* **Task to carry out**
Keep the wording of the records intact as you retype them, and omit every image.

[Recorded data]
Content starts
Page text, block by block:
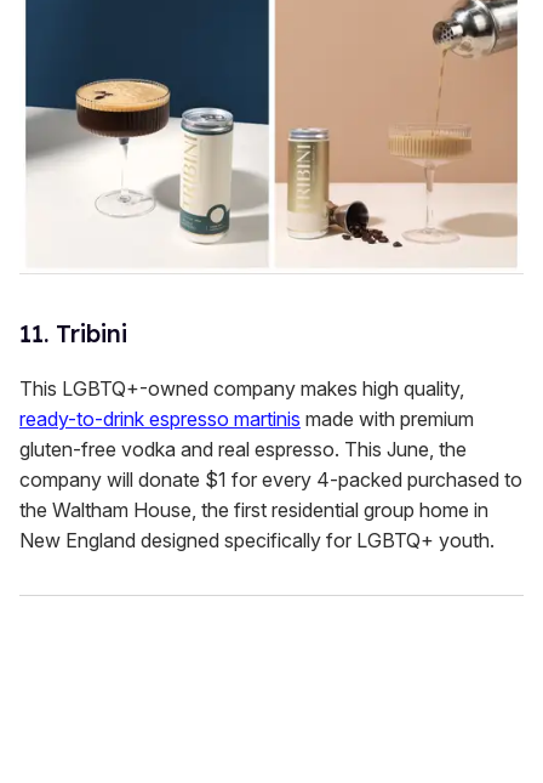
11. Tribini
This LGBTQ+-owned company makes high quality,
ready-to-drink espresso martinis made with premium
gluten-free vodka and real espresso. This June, the
company will donate $1 for every 4-packed purchased to
the Waltham House, the first residential group home in
New England designed specifically for LGBTQ+ youth.
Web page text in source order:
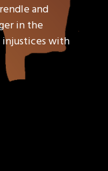
and
in the
injustices with
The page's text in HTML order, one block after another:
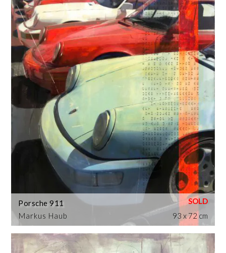
Markus Haub
Porsche 911
93 x 72 cm
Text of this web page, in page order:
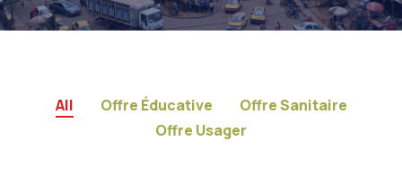
All Offre Éducative
Offre Sanitaire
Offre Usager
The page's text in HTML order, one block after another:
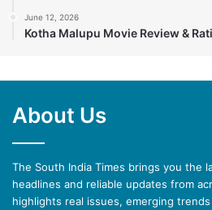
June 12, 2026
Kotha Malupu Movie Review &
About Us
The South India Times brings you the
headlines and reliable updates from
highlights real issues, emerging
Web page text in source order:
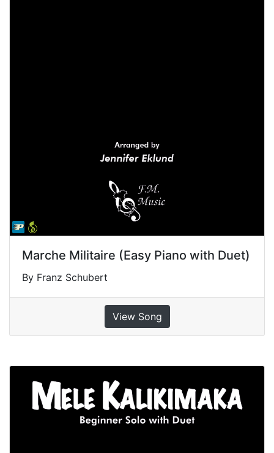
Marche Militaire (Easy Piano with Duet)
By Franz Schubert
View Song
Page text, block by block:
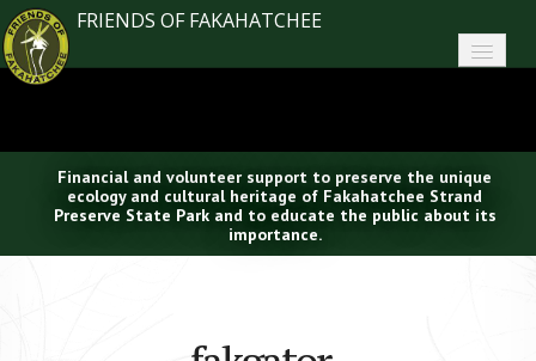
FRIENDS OF FAKAHATCHEE
Home
News
Financial and volunteer support to preserve the unique
ecology and cultural heritage of Fakahatchee Strand
Preserve State Park and to educate the public about its
importance.
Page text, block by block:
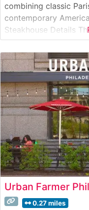
combining classic
contemporary
Steakhouse Details
presents a carefully
cut steaks, each
techniques. The
highlighting the
Urban Farmer
0.27 miles
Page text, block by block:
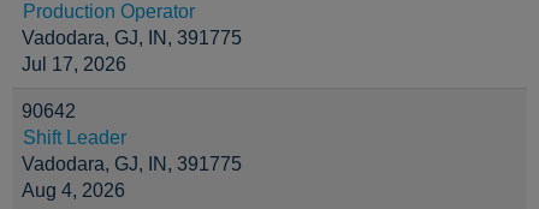
Production Operator
Vadodara, GJ, IN, 391775
Jul 17, 2026
90642
Shift Leader
Vadodara, GJ, IN, 391775
Aug 4, 2026
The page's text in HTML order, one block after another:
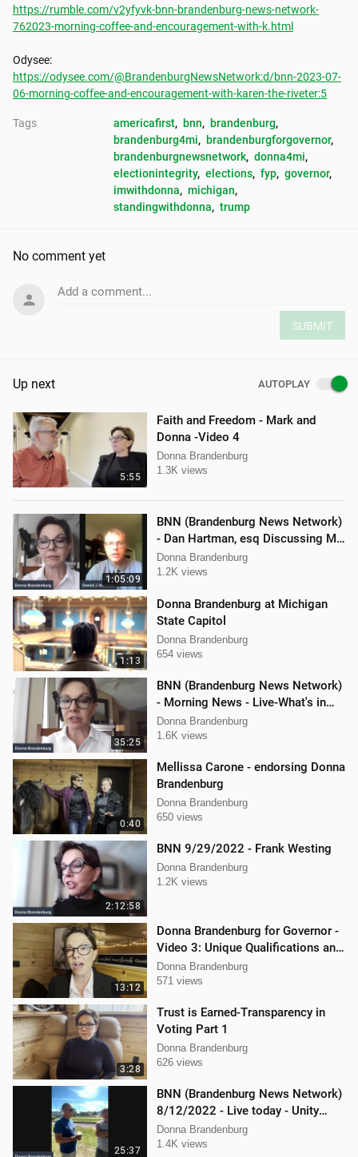
https://rumble.com/v2yfyvk-bnn-brandenburg-news-network-
762023-morning-coffee-and-encouragement-with-k.html
https://odysee.com/@BrandenburgNewsNetwork:d/bnn-2023-07-
06-morning-coffee-and-encouragement-with-karen-the-riveter:5
Tags americafirst, bnn, brandenburg,
brandenburg4mi, brandenburgforgovernor,
brandenburgnewsnetwork, donna4mi,
electionintegrity, elections, fyp, governor,
imwithdonna, michigan,
standingwithdonna, trump
No comment yet
Add a comment...
SUBMIT
Up next AUTOPLAY
5:55
Faith and Freedom - Mark and
Donna -Video 4
Donna Brandenburg
1.3K views
1:05:09
BNN (Brandenburg News Network)
- Dan Hartman, esq Discussing My
Legal Battles
Donna Brandenburg
1.2K views
1:13
Donna Brandenburg at Michigan
State Capitol
Donna Brandenburg
654 views
35:25
BNN (Brandenburg News Network)
- Morning News - Live-What's in
the News
Donna Brandenburg
1.6K views
0:40
Mellissa Carone - endorsing Donna
Brandenburg
Donna Brandenburg
650 views
2:12:58
BNN 9/29/2022 - Frank Westing
Donna Brandenburg
1.2K views
13:12
Donna Brandenburg for Governor -
Video 3: Unique Qualifications and
Experience
Donna Brandenburg
571 views
3:28
Trust is Earned-Transparency in
Voting Part 1
Donna Brandenburg
626 views
25:37
BNN (Brandenburg News Network)
8/12/2022 - Live today - Unity
Music Festival
Donna Brandenburg
1.4K views
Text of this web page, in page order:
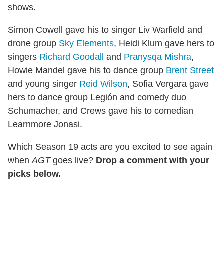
Content ends
* **Response below**
Page text, block by block:
11. Tribini
This LGBTQ+-owned company makes high quality,
ready-to-drink espresso martinis made with premium
gluten-free vodka and real espresso. This June, the
company will donate $1 for every 4-packed purchased to
the Waltham House, the first residential group home in
New England designed specifically for LGBTQ+ youth.
Web page text in source order:
and
in the
injustices with
The page's text in HTML order, one block after another:
Markus Haub
Porsche 911
93 x 72 cm
Text of this web page, in page order:
All Offre Éducative
Offre Sanitaire
Offre Usager
The page's text in HTML order, one block after another:
June 12, 2026
Kotha Malupu Movie Review &
About Us
The South India Times brings you the
headlines and reliable updates from
highlights real issues, emerging
Web page text in source order:
Marche Militaire (Easy Piano with Duet)
By Franz Schubert
View Song
Page text, block by block:
FRIENDS OF FAKAHATCHEE
Home
News
Financial and volunteer support to preserve the unique
ecology and cultural heritage of Fakahatchee Strand
Preserve State Park and to educate the public about its
importance.
Page text, block by block:
combining classic
contemporary
Steakhouse Details
presents a carefully
cut steaks, each
techniques. The
highlighting the
Urban Farmer
0.27 miles
Page text, block by block:
Production Operator
Vadodara, GJ, IN, 391775
Jul 17, 2026
90642
Shift Leader
Vadodara, GJ, IN, 391775
Aug 4, 2026
The page's text in HTML order, one block after another:
https://rumble.com/v2yfyvk-bnn-brandenburg-news-network-
762023-morning-coffee-and-encouragement-with-k.html
https://odysee.com/@BrandenburgNewsNetwork:d/bnn-2023-07-
06-morning-coffee-and-encouragement-with-karen-the-riveter:5
Tags americafirst, bnn, brandenburg,
brandenburg4mi, brandenburgforgovernor,
brandenburgnewsnetwork, donna4mi,
electionintegrity, elections, fyp, governor,
imwithdonna, michigan,
standingwithdonna, trump
No comment yet
Add a comment...
SUBMIT
Up next AUTOPLAY
5:55
Faith and Freedom - Mark and
Donna -Video 4
Donna Brandenburg
1.3K views
1:05:09
BNN (Brandenburg News Network)
- Dan Hartman, esq Discussing My
Legal Battles
Donna Brandenburg
1.2K views
1:13
Donna Brandenburg at Michigan
State Capitol
Donna Brandenburg
654 views
35:25
BNN (Brandenburg News Network)
- Morning News - Live-What's in
the News
Donna Brandenburg
1.6K views
0:40
Mellissa Carone - endorsing Donna
Brandenburg
Donna Brandenburg
650 views
2:12:58
BNN 9/29/2022 - Frank Westing
Donna Brandenburg
1.2K views
13:12
Donna Brandenburg for Governor -
Video 3: Unique Qualifications and
Experience
Donna Brandenburg
571 views
3:28
Trust is Earned-Transparency in
Voting Part 1
Donna Brandenburg
626 views
25:37
BNN (Brandenburg News Network)
8/12/2022 - Live today - Unity
Music Festival
Donna Brandenburg
1.4K views
Text of this web page, in page order:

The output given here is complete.